Task statement> Please return exactly the lines from the beginning of the listing up to and including the line with "Call: matchit(formula = treat", with no pictures.

######

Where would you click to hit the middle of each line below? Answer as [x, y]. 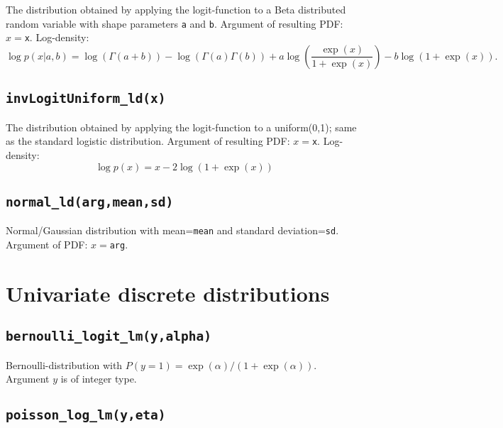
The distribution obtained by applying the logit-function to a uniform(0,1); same [181, 127]
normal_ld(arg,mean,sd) [90, 202]
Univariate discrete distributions [168, 293]
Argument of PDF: [47, 244]
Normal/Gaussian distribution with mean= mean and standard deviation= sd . [172, 230]
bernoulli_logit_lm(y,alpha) [109, 336]
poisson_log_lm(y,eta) [86, 415]
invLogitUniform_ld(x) [86, 99]
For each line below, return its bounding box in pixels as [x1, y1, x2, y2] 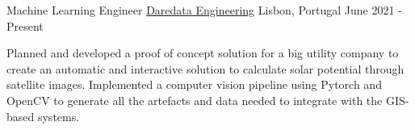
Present [6, 17, 44, 34]
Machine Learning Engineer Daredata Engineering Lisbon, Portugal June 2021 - [6, 2, 402, 18]
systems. [37, 107, 80, 124]
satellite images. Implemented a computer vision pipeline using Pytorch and [6, 76, 382, 93]
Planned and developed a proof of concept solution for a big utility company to [6, 44, 399, 61]
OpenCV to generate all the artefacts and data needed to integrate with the [6, 91, 383, 108]
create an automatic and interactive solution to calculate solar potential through [6, 60, 405, 77]
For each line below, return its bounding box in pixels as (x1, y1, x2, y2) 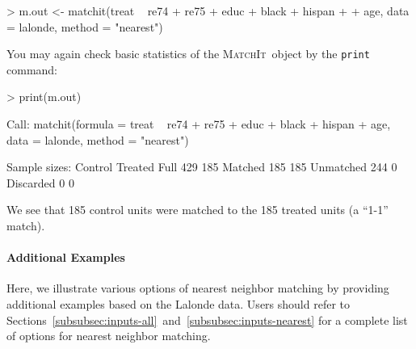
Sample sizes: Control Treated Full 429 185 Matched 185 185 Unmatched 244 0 (6, 158, 397, 175)
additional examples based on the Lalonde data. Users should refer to (6, 295, 350, 312)
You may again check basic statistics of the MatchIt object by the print (6, 45, 370, 62)
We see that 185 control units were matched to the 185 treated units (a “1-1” (6, 201, 389, 218)
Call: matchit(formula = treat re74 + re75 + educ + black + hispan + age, (6, 116, 391, 132)
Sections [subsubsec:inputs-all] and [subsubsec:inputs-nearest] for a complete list (6, 311, 408, 328)
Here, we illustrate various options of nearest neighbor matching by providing (6, 280, 389, 296)
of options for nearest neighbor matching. (6, 327, 211, 344)
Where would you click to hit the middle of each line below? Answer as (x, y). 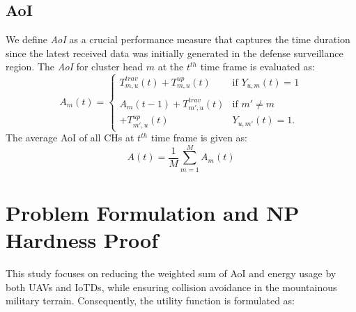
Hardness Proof (82, 240)
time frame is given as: (199, 138)
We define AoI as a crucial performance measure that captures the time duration (178, 39)
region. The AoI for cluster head (75, 67)
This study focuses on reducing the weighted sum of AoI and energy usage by (171, 273)
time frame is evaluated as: (257, 67)
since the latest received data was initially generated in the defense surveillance (175, 53)
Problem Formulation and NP (153, 212)
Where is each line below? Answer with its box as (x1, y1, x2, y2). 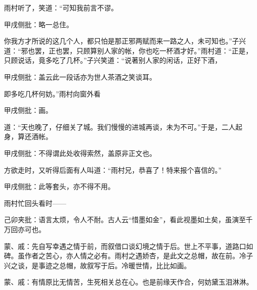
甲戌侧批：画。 (4, 105, 52, 115)
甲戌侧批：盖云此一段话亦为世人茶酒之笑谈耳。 (4, 71, 156, 82)
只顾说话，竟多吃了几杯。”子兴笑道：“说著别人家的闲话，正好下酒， (4, 55, 222, 65)
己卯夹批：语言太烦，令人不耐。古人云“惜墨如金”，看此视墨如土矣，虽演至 (4, 214, 246, 225)
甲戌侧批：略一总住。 (4, 19, 73, 29)
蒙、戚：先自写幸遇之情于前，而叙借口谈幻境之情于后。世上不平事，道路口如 (4, 241, 253, 251)
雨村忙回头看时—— (4, 197, 66, 208)
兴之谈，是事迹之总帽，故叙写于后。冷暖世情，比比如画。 (4, 260, 191, 270)
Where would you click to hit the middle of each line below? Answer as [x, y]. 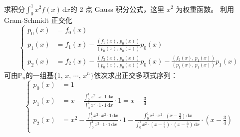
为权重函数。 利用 [205, 9]
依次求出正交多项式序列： [135, 75]
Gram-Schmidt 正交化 [38, 20]
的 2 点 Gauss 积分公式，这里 [117, 9]
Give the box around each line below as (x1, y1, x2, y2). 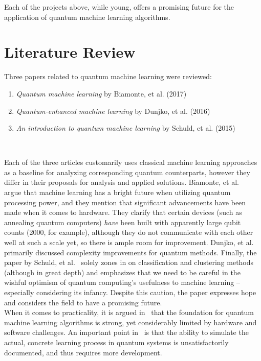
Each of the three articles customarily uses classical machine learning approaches (4, 157, 257, 167)
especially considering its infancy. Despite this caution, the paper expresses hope (4, 287, 256, 297)
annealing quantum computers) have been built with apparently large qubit (4, 216, 241, 227)
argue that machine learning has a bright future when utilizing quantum (4, 187, 231, 198)
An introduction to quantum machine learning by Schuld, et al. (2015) (16, 123, 235, 133)
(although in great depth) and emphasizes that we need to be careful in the (4, 267, 241, 277)
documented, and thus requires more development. (4, 347, 162, 357)
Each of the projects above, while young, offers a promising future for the (4, 2, 234, 12)
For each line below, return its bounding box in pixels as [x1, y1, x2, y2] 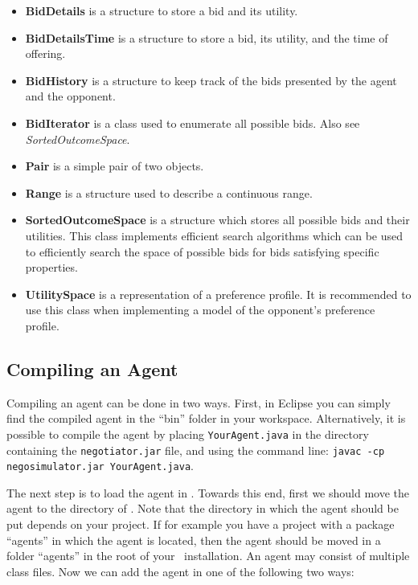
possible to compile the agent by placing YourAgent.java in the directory [6, 425, 369, 442]
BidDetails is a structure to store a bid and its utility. [25, 2, 298, 18]
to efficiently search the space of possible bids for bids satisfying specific [25, 243, 379, 260]
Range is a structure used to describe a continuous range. [25, 184, 313, 201]
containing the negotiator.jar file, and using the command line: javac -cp [6, 441, 385, 458]
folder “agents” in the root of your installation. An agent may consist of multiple [6, 547, 410, 564]
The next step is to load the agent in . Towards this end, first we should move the [6, 484, 409, 501]
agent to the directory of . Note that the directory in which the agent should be [6, 500, 399, 517]
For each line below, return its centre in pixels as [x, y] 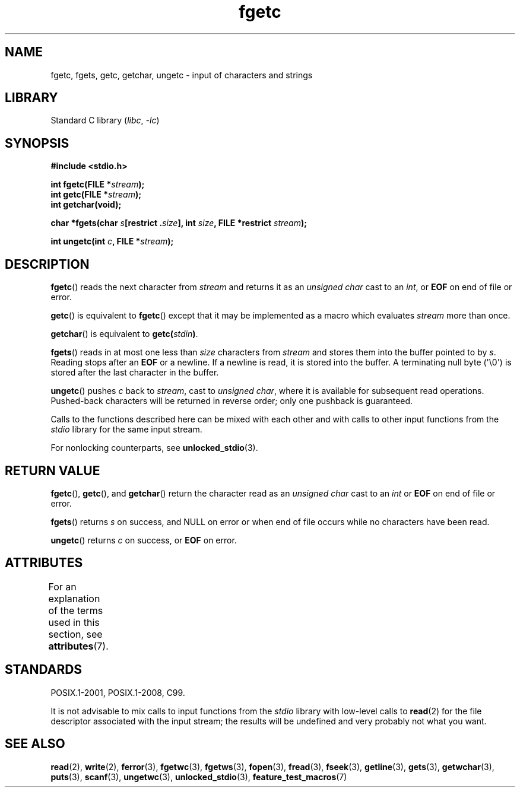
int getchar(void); [86, 205]
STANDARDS [44, 670]
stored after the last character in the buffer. [135, 373]
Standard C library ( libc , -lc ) [105, 120]
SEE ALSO [35, 744]
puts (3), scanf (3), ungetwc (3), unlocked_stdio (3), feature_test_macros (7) [199, 777]
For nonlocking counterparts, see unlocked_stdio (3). [154, 448]
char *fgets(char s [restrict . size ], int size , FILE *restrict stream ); [179, 223]
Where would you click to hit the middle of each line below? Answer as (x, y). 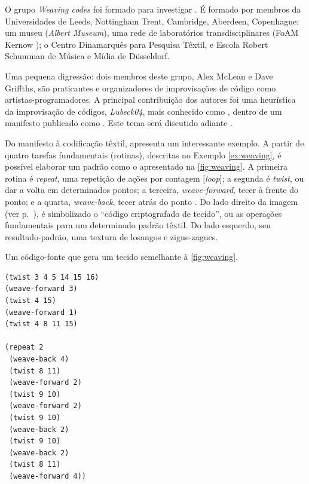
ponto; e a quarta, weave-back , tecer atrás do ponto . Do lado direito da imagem (152, 201)
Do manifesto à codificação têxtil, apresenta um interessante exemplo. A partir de (154, 143)
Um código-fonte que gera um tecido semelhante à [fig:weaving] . (122, 257)
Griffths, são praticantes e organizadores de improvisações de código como (140, 88)
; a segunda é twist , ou (263, 178)
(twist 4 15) (30, 301)
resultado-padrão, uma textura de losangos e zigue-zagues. (111, 236)
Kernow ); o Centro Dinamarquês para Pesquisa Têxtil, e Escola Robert (137, 44)
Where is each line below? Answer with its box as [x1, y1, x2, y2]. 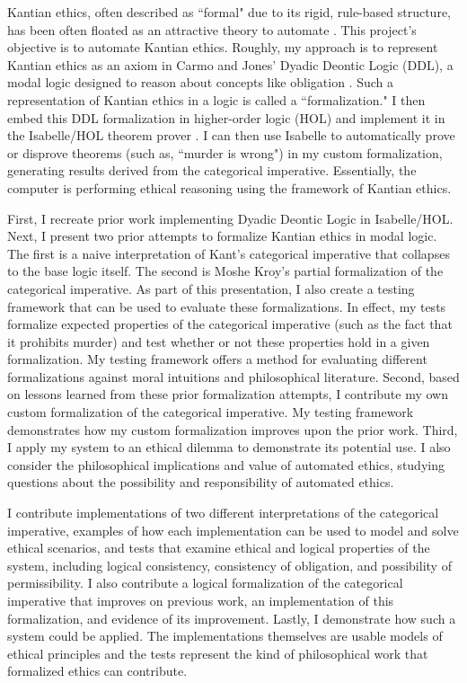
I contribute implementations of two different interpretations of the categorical [7, 503, 439, 522]
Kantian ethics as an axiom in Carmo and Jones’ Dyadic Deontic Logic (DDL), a [7, 55, 454, 74]
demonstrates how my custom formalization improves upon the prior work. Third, [7, 420, 458, 439]
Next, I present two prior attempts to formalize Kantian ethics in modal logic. [7, 226, 437, 245]
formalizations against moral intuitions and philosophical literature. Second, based [7, 367, 460, 386]
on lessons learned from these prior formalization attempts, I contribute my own [7, 385, 448, 404]
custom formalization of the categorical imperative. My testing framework [7, 403, 414, 421]
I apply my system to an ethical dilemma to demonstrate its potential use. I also [7, 438, 451, 457]
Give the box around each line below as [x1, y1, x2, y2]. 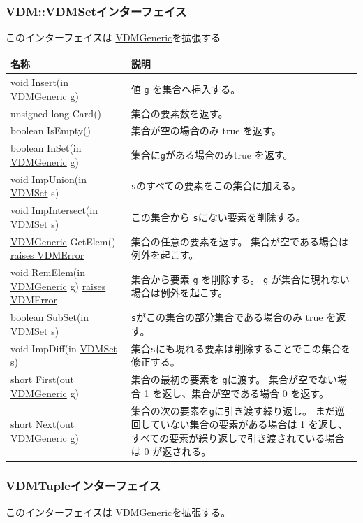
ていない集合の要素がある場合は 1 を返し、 [150, 417, 348, 431]
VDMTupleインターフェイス [6, 477, 161, 494]
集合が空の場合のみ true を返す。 [131, 123, 281, 138]
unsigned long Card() [10, 106, 102, 120]
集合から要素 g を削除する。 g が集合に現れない [131, 271, 350, 286]
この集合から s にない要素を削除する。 [131, 209, 306, 224]
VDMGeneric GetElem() [10, 234, 116, 248]
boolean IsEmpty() [10, 123, 91, 138]
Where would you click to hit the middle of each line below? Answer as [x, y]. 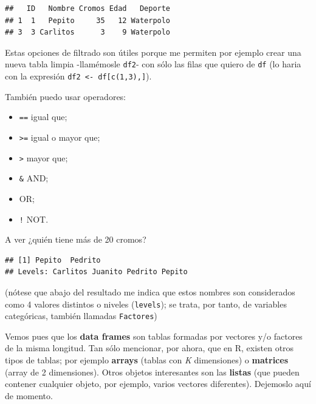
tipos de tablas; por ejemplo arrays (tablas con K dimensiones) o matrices [146, 360]
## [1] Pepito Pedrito [53, 260]
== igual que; [43, 117]
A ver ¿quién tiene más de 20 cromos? [76, 239]
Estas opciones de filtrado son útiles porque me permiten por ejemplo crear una [153, 52]
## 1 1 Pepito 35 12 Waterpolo [88, 20]
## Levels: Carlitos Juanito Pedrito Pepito [96, 272]
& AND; [34, 178]
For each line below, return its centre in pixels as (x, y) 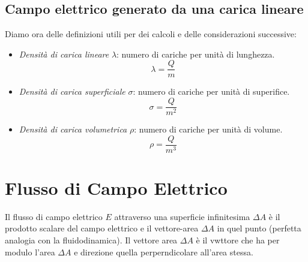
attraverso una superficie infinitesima (182, 216)
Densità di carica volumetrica (73, 129)
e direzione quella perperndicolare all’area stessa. (164, 252)
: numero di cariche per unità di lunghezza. (196, 54)
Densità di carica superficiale (72, 91)
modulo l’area (30, 252)
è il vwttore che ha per (238, 240)
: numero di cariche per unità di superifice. (211, 91)
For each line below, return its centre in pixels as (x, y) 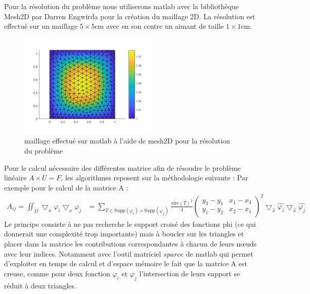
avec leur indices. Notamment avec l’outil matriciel (83, 253)
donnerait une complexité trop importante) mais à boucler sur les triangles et (124, 234)
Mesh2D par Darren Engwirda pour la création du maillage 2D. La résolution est (130, 16)
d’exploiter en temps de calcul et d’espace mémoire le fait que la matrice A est (126, 263)
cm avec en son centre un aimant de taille (159, 26)
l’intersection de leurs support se (190, 273)
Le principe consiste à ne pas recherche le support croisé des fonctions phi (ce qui (130, 224)
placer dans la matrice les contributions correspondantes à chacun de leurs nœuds (130, 244)
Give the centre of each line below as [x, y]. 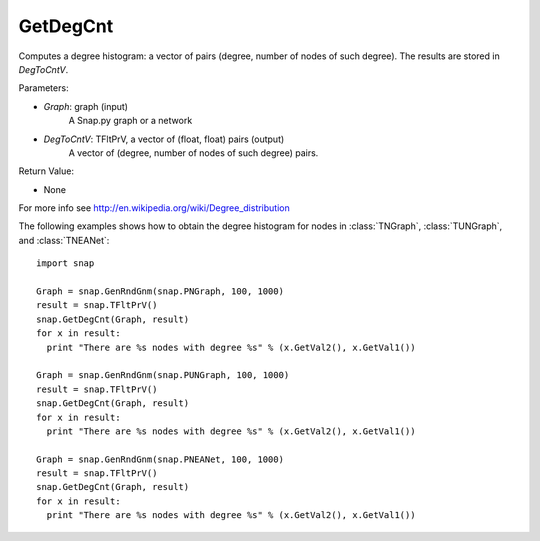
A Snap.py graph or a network [130, 121]
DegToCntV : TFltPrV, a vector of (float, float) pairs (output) [164, 139]
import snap [65, 263]
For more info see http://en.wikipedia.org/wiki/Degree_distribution [154, 208]
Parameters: [43, 88]
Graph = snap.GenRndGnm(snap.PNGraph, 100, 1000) [160, 291]
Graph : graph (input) [86, 106]
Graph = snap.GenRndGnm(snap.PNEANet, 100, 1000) [160, 459]
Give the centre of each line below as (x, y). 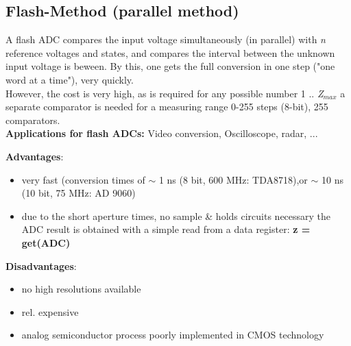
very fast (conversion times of (83, 179)
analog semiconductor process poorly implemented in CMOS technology (173, 335)
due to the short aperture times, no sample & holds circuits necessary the (176, 215)
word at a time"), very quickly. (70, 79)
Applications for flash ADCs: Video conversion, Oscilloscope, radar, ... (162, 133)
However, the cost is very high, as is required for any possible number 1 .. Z (165, 93)
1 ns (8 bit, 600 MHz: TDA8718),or (233, 179)
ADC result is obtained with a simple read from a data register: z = (166, 229)
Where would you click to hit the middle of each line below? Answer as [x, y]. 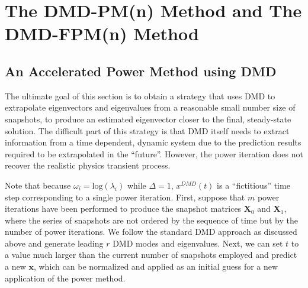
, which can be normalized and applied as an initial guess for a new [156, 266]
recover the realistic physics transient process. [88, 165]
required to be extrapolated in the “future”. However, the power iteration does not [154, 153]
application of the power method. [65, 278]
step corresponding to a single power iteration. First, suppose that [125, 197]
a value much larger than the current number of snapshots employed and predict [151, 255]
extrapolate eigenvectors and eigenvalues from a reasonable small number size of [150, 107]
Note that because [38, 185]
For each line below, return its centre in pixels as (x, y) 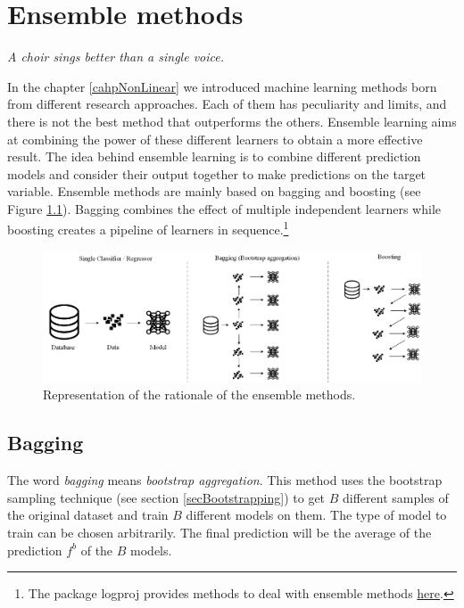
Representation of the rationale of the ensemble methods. (199, 394)
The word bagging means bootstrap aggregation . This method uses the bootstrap (225, 480)
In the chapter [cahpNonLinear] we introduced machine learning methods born (222, 86)
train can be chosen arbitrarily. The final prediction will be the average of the (220, 533)
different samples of (396, 497)
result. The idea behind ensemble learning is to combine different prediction (214, 156)
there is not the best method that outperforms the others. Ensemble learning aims (232, 121)
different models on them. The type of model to (316, 515)
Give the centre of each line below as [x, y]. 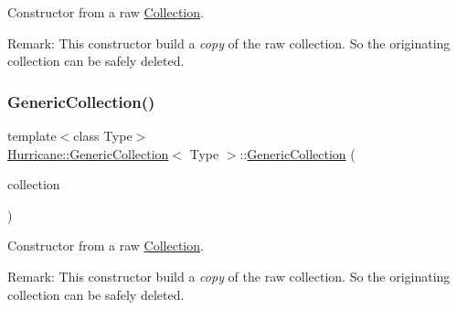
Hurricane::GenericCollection [88, 153]
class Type [103, 135]
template [32, 135]
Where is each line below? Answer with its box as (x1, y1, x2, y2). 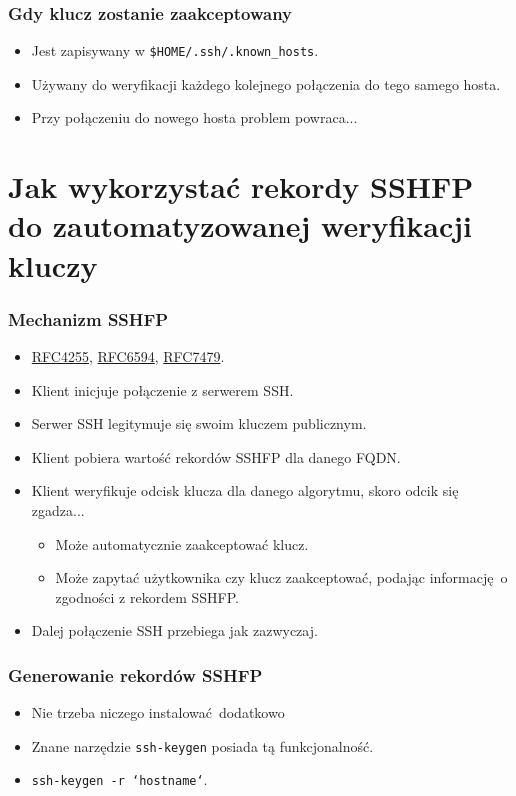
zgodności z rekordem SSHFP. (55, 586, 239, 607)
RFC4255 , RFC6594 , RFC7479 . (31, 346, 225, 367)
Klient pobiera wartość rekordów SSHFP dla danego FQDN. (31, 446, 401, 467)
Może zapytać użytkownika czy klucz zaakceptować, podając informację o (55, 567, 508, 588)
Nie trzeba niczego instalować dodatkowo (31, 702, 285, 723)
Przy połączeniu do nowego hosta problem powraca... (31, 107, 358, 128)
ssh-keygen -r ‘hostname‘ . (31, 769, 208, 790)
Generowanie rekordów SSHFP (8, 662, 263, 687)
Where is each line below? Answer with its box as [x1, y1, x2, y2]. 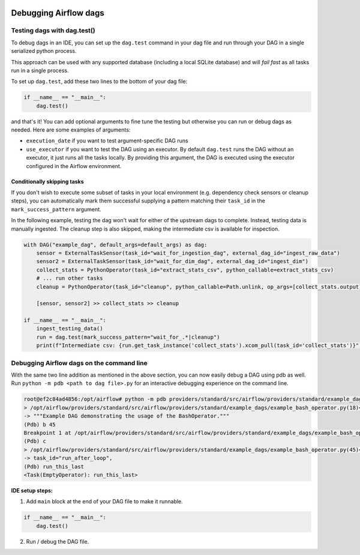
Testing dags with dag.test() [11, 26, 95, 35]
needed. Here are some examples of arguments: [11, 126, 131, 133]
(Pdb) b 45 [23, 421, 56, 428]
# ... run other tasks [36, 275, 103, 282]
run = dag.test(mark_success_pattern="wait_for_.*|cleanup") [36, 333, 220, 341]
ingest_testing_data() [36, 325, 103, 332]
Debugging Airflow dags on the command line [11, 359, 148, 367]
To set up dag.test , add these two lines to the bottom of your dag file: [11, 78, 188, 85]

######

Answer for the task>
Where would you click to hit the middle of each line below? Answer as [x, y]. 
The distribution obtained by applying the logit-function to a uniform(0,1); same [181, 127]
normal_ld(arg,mean,sd) [90, 202]
Univariate discrete distributions [168, 293]
Argument of PDF: [47, 244]
Normal/Gaussian distribution with mean= mean and standard deviation= sd . [172, 230]
bernoulli_logit_lm(y,alpha) [109, 336]
poisson_log_lm(y,eta) [86, 415]
invLogitUniform_ld(x) [86, 99]
For each line below, return its bounding box in pixels as [x1, y1, x2, y2] 
Present [6, 17, 44, 34]
Machine Learning Engineer Daredata Engineering Lisbon, Portugal June 2021 - [6, 2, 402, 18]
systems. [37, 107, 80, 124]
satellite images. Implemented a computer vision pipeline using Pytorch and [6, 76, 382, 93]
Planned and developed a proof of concept solution for a big utility company to [6, 44, 399, 61]
OpenCV to generate all the artefacts and data needed to integrate with the [6, 91, 383, 108]
create an automatic and interactive solution to calculate solar potential through [6, 60, 405, 77]
For each line below, return its bounding box in pixels as (x1, y1, x2, y2) 
Sample sizes: Control Treated Full 429 185 Matched 185 185 Unmatched 244 0 (6, 158, 397, 175)
additional examples based on the Lalonde data. Users should refer to (6, 295, 350, 312)
You may again check basic statistics of the MatchIt object by the print (6, 45, 370, 62)
We see that 185 control units were matched to the 185 treated units (a “1-1” (6, 201, 389, 218)
Call: matchit(formula = treat re74 + re75 + educ + black + hispan + age, (6, 116, 391, 132)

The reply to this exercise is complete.